Taking the visitor journey into account, we wanted to test the power of social context: in one A/B test, we simply brought the Facebook button to the header of the page.

This is clearly a minor change. Some may say it’s inconsequential.

So, why did we plan such a small isolation test in this case?

In planning the test, we referred to the LIFT Model™, and identified a Relevance LIFT barrier.

WiderFunnel LIFT Model
The WiderFunnel LIFT Model.

We believed that visitors arriving from Facebook needed a stronger tie-in to the source media, and hypothesized that moving the Facebook icon above the page fold would improve relevance in this specific landing page context.

And, that hypothesis was proven to produce a winner: moving the widget to the top of the page yielded a 10.7% lift in completed orders!

This isn’t a one-off result: isolations like this help determine the sensitivity of users to various factors, often leading to more dramatic tests based on those insights.

No, we’re not talking about buttons, or bringing in BOB. Some of the most impactful small changes can involve testing your value proposition – AKA what makes your users tick? (Trust us, they want to tell you).

Value proposition tests can often entail just a few carefully-selected, yet highly impactful words. Taglines, for example, are great value proposition target area to test.

Are taglines important?

For another client, we created an experiment that added a tagline below their logo.

LIFT Model - Clarity example
Turns out, this logo just needed some clarification.

Again, this might seem like such a microscopic change – a few letters being rearranged like a half-hearted scrabble game – but think again!

After all, the right small changes can create big lift.

In the above test, all we did was isolate the changes of the copy – creating a value proposition that communicated ease for the user.

This was a sitewide test, which means every new visitor was entered into this experiment. The impact was astounding: a 67% increase in completed orders across the entire website!

Now, of course, that’s not a typical result for such a minor change. We believe it was so impactful because of a Clarity problem throughout the website. Our qualitative conversion analysis during the Explore phase of our optimization process had revealed an insight: many visitors weren’t sure what this particular company’s products did.

We hypothesized that adding a tagline to summarize what the company does would lift sales, and it did!

The two examples provided may not be impressive from a design perspective – no fancy overhauls, no methodical UX considerations. But, they both delivered big wins because they were based on great hypotheses.

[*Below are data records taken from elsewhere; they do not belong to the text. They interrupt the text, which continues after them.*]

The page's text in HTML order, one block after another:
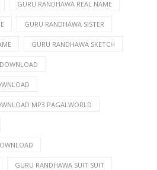
GURU RANDHAWA REAL NAME
GURU RANDHAWA SISTER
GURU RANDHAWA SKETCH
MP3 PAGALWORLD
GURU RANDHAWA SUIT SUIT
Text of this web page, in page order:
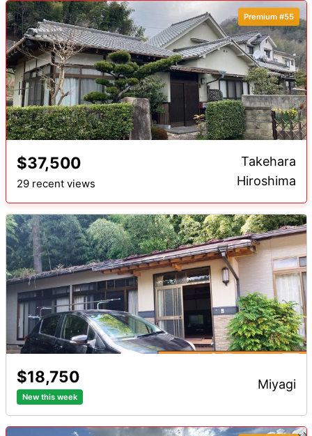
Premium #55
$37,500
29 recent views
Takehara
Hiroshima
$18,750
New this week
miyagi
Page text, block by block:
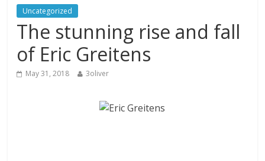
Kohberger may have targeted Idaho students because they were
women
Uncategorized
The stunning rise and fall
of Eric Greitens
May 31, 2018 3oliver
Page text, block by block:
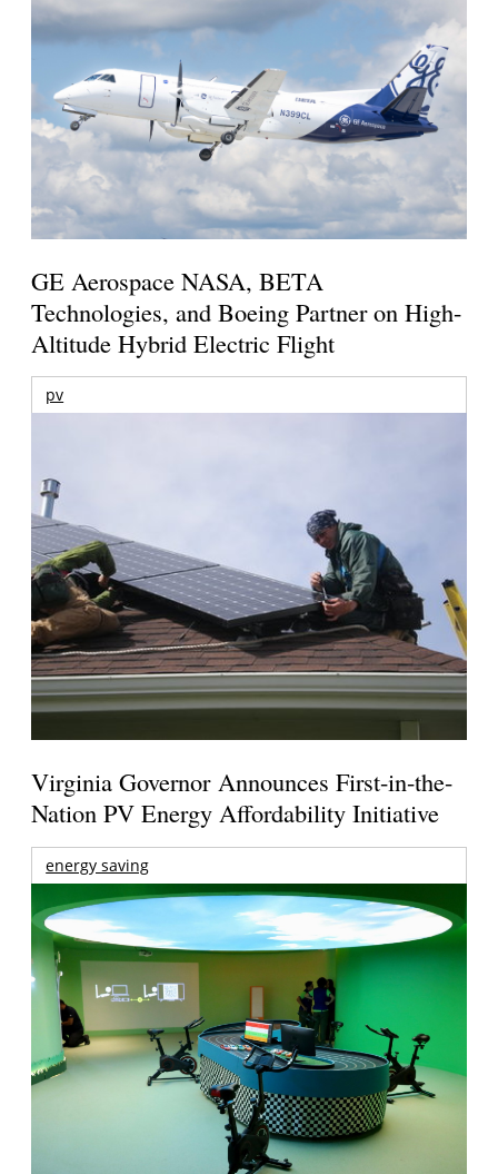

What about dramatic changes?

This isn’t to say that dramatic redesign A/B tests aren’t also necessary. In many cases, it would be too time-consuming or even impossible to iterate your website or landing page from it’s current point to it’s ultimate potential.

Dramatic redesign tests should be used to create a consistent value proposition approach, to experiment with a new design treatment, or aim for fast and large revenue lift. The crux of the matter is knowing when to use which experimental design.

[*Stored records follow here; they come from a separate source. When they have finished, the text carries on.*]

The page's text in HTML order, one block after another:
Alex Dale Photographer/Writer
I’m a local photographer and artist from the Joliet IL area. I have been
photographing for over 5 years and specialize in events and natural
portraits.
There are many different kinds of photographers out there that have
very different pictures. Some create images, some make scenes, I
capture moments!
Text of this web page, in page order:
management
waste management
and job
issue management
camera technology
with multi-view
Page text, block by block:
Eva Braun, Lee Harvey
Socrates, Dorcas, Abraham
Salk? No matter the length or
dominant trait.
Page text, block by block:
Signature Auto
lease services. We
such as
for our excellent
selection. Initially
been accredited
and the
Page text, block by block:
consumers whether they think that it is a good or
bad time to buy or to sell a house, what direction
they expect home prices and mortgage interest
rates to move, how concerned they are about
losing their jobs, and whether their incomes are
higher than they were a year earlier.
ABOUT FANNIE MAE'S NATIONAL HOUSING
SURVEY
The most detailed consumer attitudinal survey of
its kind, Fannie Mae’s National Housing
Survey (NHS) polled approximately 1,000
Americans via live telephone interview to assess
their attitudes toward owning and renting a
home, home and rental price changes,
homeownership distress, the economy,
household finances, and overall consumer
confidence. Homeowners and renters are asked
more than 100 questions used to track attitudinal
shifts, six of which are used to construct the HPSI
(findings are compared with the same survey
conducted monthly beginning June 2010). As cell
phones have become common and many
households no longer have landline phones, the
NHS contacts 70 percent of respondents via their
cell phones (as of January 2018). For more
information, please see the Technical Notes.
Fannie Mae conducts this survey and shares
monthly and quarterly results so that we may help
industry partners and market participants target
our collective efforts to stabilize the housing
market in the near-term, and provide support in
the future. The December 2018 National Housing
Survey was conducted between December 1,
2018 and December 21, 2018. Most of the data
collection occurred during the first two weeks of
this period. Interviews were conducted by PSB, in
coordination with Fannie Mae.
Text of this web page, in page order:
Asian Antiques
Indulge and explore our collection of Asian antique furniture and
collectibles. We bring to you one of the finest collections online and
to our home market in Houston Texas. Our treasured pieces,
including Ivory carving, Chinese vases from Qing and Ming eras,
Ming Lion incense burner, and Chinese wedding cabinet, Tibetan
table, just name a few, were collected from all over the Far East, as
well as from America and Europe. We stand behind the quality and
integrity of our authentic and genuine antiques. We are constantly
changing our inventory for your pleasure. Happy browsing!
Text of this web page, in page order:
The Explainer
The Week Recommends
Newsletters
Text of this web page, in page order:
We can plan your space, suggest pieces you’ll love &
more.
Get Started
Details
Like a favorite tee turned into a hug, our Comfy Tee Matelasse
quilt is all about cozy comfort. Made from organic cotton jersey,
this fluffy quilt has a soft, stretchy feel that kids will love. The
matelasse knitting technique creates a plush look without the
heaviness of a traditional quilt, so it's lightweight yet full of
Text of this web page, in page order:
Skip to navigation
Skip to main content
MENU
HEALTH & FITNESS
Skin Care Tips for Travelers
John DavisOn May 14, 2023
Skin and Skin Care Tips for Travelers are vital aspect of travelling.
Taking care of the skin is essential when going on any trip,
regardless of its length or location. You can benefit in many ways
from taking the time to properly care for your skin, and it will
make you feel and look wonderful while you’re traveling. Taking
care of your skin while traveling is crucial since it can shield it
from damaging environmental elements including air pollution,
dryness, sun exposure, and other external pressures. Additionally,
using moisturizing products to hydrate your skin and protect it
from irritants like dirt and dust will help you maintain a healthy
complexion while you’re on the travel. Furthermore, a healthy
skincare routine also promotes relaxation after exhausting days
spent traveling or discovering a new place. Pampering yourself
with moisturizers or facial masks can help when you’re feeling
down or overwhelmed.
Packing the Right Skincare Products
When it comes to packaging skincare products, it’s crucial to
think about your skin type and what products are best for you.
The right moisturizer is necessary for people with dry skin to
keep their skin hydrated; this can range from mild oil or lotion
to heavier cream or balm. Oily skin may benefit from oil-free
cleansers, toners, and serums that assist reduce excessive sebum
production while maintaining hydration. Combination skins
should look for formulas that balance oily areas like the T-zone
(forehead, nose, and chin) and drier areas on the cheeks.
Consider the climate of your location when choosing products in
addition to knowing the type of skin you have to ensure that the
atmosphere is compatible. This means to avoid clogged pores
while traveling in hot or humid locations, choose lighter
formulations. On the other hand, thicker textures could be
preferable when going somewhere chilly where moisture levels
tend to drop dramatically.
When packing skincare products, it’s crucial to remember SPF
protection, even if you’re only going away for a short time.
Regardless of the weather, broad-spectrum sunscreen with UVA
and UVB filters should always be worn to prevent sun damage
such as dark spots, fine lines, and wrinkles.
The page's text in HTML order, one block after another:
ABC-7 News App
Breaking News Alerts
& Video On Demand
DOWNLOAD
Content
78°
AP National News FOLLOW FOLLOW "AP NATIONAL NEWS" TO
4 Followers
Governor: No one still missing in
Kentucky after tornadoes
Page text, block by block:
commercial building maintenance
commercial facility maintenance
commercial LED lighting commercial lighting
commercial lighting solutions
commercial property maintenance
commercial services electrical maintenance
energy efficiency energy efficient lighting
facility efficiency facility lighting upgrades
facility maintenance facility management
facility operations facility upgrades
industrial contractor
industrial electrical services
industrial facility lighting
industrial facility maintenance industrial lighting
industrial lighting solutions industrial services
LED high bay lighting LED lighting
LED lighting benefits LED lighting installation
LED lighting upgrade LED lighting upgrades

The art of the Optimization Strategist

This is where the art of the strategy comes into play. A skilled and experienced optimizer must balance the tradeoffs between testing large changes and small changes, taking into account traffic volumes, risk capacity, and the hypothesis pipeline.

A great experimental design will balance the competing variables and, over time, maximize both (a) revenue lift and (b) insights, producing what we call profitable ‘A-ha!’ moments on a regular basis.

What about your tests? Have you seen massive lifts from micro changes?